Overview #
This post goes over using DuckDB for vector/semantic search. The embeddings are generated using a FastEmbed-based UDF. The model used for embedding is BAAI/bge-small-en-v1.5 which can be run locally (FastEmbed handles the downloading and setting up). To speed up embeddings, I used GPU-based generation which is 3 times faster than the CPU-based counterpart as per some benchmarks I ran.
Dataset #
The dataset that we’ll be carrying out search over is derived from Postgres Weekly. Each week PG Weekly publishes a ‘weekly email roundup of Postgres news and articles’. Unfortunately, they don’t provide search for previous editions so we’ll have to handle that part ourselves.
Let’s skip over the nitty-gritties (downloading the issues, cleaning up,
parsing, etc). The entries in each issue are stored in the entries
table. This
table has the following schema (columns not referenced in this post are omitted,
for simplicity).
create table entries(
id integer primary key,
title varchar not null,
content varchar,
tag varchar
);
Generating Embeddings #
From there, let’s get the model:
from fastembed import TextEmbedding
name = "BAAI/bge-small-en-v1.5"
model = TextEmbedding(model_name=name, providers=["CUDAExecutionProvider"])

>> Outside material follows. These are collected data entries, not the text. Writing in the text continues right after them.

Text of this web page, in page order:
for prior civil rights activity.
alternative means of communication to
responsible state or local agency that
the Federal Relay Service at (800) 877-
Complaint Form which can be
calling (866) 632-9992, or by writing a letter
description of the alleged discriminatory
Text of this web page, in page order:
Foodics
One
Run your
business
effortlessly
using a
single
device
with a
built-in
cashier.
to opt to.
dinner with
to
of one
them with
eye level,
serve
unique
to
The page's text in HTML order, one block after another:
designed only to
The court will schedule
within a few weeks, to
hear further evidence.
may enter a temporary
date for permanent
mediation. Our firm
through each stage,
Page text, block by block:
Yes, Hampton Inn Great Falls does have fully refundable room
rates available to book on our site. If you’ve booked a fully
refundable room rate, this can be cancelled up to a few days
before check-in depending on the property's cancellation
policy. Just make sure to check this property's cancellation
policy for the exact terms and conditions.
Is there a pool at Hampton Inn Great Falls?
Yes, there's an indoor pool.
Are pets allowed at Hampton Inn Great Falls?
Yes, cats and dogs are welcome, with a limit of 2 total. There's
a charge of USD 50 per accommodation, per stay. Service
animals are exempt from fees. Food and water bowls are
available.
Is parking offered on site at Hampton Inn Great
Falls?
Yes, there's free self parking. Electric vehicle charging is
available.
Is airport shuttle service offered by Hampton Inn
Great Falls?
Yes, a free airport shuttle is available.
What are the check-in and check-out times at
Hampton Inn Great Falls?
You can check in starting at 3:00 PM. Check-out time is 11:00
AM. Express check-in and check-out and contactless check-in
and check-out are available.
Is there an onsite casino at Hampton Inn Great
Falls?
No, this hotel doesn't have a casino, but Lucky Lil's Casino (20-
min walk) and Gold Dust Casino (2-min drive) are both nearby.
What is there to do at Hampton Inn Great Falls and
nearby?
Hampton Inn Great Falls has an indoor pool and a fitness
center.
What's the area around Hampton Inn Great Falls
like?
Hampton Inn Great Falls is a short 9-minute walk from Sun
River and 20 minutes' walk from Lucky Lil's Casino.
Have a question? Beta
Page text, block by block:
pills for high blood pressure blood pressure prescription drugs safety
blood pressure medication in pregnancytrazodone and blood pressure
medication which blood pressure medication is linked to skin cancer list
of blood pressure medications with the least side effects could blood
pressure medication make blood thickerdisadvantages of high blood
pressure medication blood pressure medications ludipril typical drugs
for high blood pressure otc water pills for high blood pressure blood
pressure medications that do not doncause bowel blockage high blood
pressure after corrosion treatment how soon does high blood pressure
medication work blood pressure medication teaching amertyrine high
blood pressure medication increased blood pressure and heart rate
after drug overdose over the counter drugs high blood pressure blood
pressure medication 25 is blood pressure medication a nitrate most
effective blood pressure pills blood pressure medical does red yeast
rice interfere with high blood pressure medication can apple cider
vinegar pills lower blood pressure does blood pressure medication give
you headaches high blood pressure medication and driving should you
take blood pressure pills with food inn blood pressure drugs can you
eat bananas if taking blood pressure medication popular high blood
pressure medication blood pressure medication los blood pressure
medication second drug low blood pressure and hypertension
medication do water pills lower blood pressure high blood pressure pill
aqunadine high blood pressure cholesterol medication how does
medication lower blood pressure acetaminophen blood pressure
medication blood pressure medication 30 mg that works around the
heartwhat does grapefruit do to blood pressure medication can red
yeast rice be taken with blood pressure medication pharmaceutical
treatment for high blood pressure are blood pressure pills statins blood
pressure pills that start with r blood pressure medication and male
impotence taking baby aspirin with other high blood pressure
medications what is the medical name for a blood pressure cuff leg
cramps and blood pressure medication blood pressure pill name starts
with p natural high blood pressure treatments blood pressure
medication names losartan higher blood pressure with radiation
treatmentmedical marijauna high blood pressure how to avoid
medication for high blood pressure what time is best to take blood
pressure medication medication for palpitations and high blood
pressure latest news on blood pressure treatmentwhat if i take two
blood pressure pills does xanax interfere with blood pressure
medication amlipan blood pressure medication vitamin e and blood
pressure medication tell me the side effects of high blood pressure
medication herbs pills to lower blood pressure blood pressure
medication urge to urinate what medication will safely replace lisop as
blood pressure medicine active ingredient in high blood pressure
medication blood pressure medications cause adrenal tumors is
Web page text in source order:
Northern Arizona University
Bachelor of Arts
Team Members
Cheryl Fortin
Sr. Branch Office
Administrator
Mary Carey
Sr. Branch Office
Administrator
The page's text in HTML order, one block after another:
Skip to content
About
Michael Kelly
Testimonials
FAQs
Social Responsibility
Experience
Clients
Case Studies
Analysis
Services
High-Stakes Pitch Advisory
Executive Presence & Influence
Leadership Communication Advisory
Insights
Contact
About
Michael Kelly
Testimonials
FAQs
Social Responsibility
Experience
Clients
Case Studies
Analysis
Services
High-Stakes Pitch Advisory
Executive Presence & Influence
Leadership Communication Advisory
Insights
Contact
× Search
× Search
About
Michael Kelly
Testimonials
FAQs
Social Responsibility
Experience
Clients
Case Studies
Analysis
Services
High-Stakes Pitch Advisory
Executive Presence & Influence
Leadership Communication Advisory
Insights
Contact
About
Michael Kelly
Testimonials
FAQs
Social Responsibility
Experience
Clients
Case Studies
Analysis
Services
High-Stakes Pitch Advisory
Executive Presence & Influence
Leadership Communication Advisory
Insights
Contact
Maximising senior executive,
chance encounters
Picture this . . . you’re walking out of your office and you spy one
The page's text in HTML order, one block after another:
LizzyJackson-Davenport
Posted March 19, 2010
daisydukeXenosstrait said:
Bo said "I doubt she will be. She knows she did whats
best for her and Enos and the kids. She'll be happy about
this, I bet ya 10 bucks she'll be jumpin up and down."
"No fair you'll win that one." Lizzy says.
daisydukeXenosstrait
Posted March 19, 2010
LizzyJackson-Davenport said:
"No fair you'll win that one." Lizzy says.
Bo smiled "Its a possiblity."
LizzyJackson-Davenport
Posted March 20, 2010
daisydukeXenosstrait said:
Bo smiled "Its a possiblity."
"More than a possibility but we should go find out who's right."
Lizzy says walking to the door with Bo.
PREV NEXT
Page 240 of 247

model_description = model._get_model_description(name)
dimension = model_description["dim"]
The model’s dimension is 384, we’ll need it when setting up the schema for emebeddings and querying too.
Next, let’s connect to DuckDB:
import duckdb
db_path = "./pg_weekly.db"
conn = duckdb.connect(db_path)
From there, let’s create a UDF which we will use to generate emebeddings within DuckDB. The function is vectorized - it takes a vector of string and returns a vector of embeddings.
import duckdb.typing as t
import numpy as np
import pyarrow as pa
def embed_fn(documents):
embeddings = model.embed(documents.to_numpy())
return pa.array(embeddings)
conn.create_function(
"embed",
embed_fn,
[t.VARCHAR],
t.DuckDBPyType(list[float]),
type="arrow",
)
I opted for a UDF out of familiarity though I think it’s unnecessary: I have a hunch that querying all the data from the database into the client, carrying out the embeddings generation then bulk inserting should be faster than using a UDF but I’ll have to test it out first.
From there, let’s create the table to store the embeddings and insert them. Everything from here will be carried out within a transaction, just in case something goes wrong>
conn.execute("begin")
For the emebeddings table:
conn.execute(
f"""
create or replace table embeddings(
entry_id int unique not null,
vec FLOAT[{dimension}] not null,
foreign key(entry_id) references entries(id)
);
""",
)
We have to build the string rather than pass the dimension
as an argument
since DDL statements don’t allow for parametrized queries - at least in this
case.
As for the generation:
conn.execute(
"""
insert into embeddings by name
(select
id as entry_id,
embed(title || '\n' || coalesce(content, '')) as vec
from entries)
"""
)
The content
column might have null values hence the coalesce
- null
propagates resulting in the entire string being null which in turn errors out
during embedding.
Vector Indexing #
DuckDB now offers native vector indexing, let’s use it rather than relying on an external library, or worse, an entire service.
First let’s load the extension and configure it to allow for persisting vector indexes:
conn.load_extension("vss")
conn.execute("set hnsw_enable_experimental_persistence = true")
From there, let’s create the index:
conn.execute(
"""
create index entries_vec_index on embeddings
using hnsw(vec)
with (metric = 'cosine');
"""
)
Finally, we can commit the transaction:
conn.execute("commit")
Update: With the version of DuckDB (v1.0.0 1f98600c2c) I used at the time of writing this post, the index doesn’t get picked up by the query planner for some reason, probably a bug, so this step can be discarded. For further discussion on this, please check my post particularly the section on cosine similarity.
Vector Search #
With the index in place, we can now carry out vector similarity search quite efficiently:
search_term = "postgres performance monitoring"
query_embedding = list(model.query_embed(search_term))[0]
search_results = conn.execute(
f"""
select
title
from entries e
join embeddings em on e.id = em.entry_id
order by array_cosine_similarity(vec, $1::FLOAT[{dimension}]) desc
limit 10
""",
[query_embedding],
)
for v in search_results.fetchall():
print(v)
I’m tempted to also make they query embedding a UDF too but for now, this will do.